═══ EXCERPTED DATA
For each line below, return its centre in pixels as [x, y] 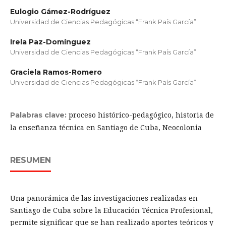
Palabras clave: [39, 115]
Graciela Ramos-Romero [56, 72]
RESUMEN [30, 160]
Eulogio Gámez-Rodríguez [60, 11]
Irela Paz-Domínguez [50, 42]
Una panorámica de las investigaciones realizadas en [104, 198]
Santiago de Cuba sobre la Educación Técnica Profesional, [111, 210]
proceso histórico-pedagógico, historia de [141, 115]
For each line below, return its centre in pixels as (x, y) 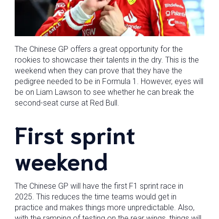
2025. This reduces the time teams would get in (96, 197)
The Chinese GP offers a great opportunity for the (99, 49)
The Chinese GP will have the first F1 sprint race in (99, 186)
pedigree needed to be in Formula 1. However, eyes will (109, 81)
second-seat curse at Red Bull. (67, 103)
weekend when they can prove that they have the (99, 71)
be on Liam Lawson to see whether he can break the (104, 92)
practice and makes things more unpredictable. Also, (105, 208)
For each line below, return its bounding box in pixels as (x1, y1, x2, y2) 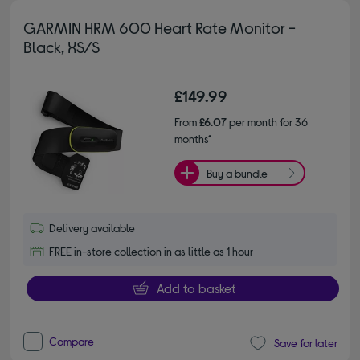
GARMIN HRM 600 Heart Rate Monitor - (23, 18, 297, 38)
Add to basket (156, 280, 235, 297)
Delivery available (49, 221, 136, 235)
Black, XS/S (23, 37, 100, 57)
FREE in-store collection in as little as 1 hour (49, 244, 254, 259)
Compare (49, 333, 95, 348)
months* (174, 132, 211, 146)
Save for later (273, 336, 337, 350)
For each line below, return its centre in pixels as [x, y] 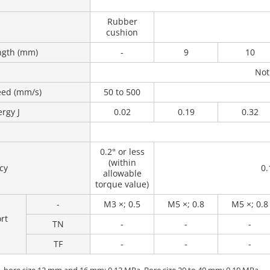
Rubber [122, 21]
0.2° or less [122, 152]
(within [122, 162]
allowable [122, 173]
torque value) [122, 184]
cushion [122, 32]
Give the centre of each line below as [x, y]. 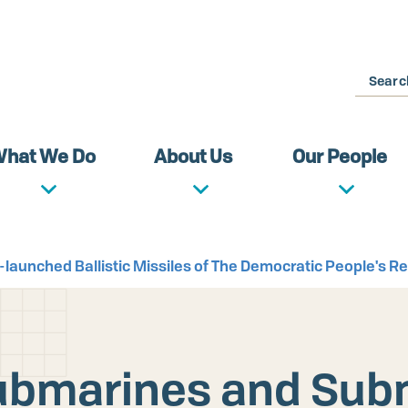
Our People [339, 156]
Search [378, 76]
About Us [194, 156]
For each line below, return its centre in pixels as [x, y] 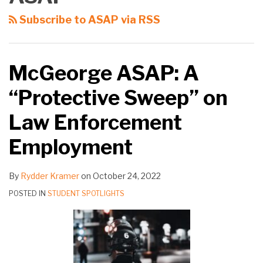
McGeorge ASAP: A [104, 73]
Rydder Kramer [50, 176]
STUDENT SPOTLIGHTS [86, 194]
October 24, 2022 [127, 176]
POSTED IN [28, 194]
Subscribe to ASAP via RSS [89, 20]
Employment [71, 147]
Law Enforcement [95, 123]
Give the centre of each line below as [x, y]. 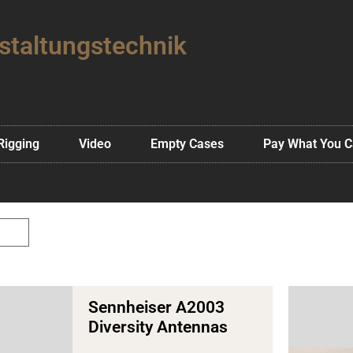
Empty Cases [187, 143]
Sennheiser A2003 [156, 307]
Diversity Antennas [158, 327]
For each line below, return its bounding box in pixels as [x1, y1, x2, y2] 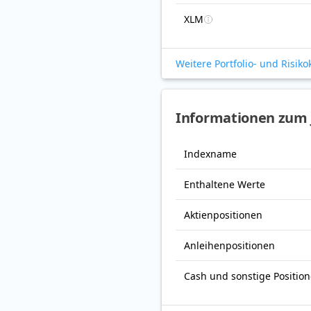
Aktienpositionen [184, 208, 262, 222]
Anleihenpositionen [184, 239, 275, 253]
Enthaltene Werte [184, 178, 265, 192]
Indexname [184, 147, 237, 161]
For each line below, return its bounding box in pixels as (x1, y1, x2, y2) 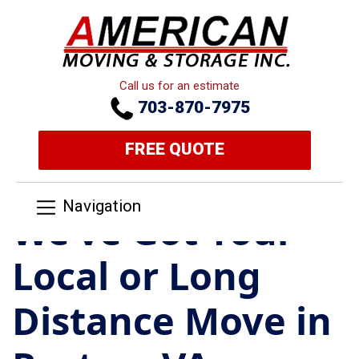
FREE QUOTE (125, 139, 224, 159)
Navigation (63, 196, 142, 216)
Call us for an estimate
══════
# ABOUT THIS EXERCISE:
An exact copy of the lines above, from the first through the line that holds "Empty Cases [187, 143]", is what is needed; leave the pictures out.

# COMPLETED TASK:
For each line below, return its centre in pixels as [x, y] 
Palabras clave: [39, 115]
Graciela Ramos-Romero [56, 72]
RESUMEN [30, 160]
Eulogio Gámez-Rodríguez [60, 11]
Irela Paz-Domínguez [50, 42]
Una panorámica de las investigaciones realizadas en [104, 198]
Santiago de Cuba sobre la Educación Técnica Profesional, [111, 210]
proceso histórico-pedagógico, historia de [141, 115]
For each line below, return its centre in pixels as (x, y) 
2025. This reduces the time teams would get in (96, 197)
The Chinese GP offers a great opportunity for the (99, 49)
The Chinese GP will have the first F1 sprint race in (99, 186)
pedigree needed to be in Formula 1. However, eyes will (109, 81)
second-seat curse at Red Bull. (67, 103)
weekend when they can prove that they have the (99, 71)
be on Liam Lawson to see whether he can break the (104, 92)
practice and makes things more unpredictable. Also, (105, 208)
For each line below, return its bounding box in pixels as (x1, y1, x2, y2) 
GARMIN HRM 600 Heart Rate Monitor - (23, 18, 297, 38)
Add to basket (156, 280, 235, 297)
Delivery available (49, 221, 136, 235)
Black, XS/S (23, 37, 100, 57)
FREE in-store collection in as little as 1 hour (49, 244, 254, 259)
Compare (49, 333, 95, 348)
months* (174, 132, 211, 146)
Save for later (273, 336, 337, 350)
For each line below, return its centre in pixels as [x, y] 
Rubber [122, 21]
0.2° or less [122, 152]
(within [122, 162]
allowable [122, 173]
torque value) [122, 184]
cushion [122, 32]
Give the centre of each line below as [x, y]. 
Our People [339, 156]
Search [378, 76]
About Us [194, 156]
For each line below, return its centre in pixels as [x, y] 
McGeorge ASAP: A [104, 73]
Rydder Kramer [50, 176]
STUDENT SPOTLIGHTS [86, 194]
October 24, 2022 [127, 176]
POSTED IN [28, 194]
Subscribe to ASAP via RSS [89, 20]
Employment [71, 147]
Law Enforcement [95, 123]
Give the centre of each line below as [x, y]. 
Empty Cases [187, 143]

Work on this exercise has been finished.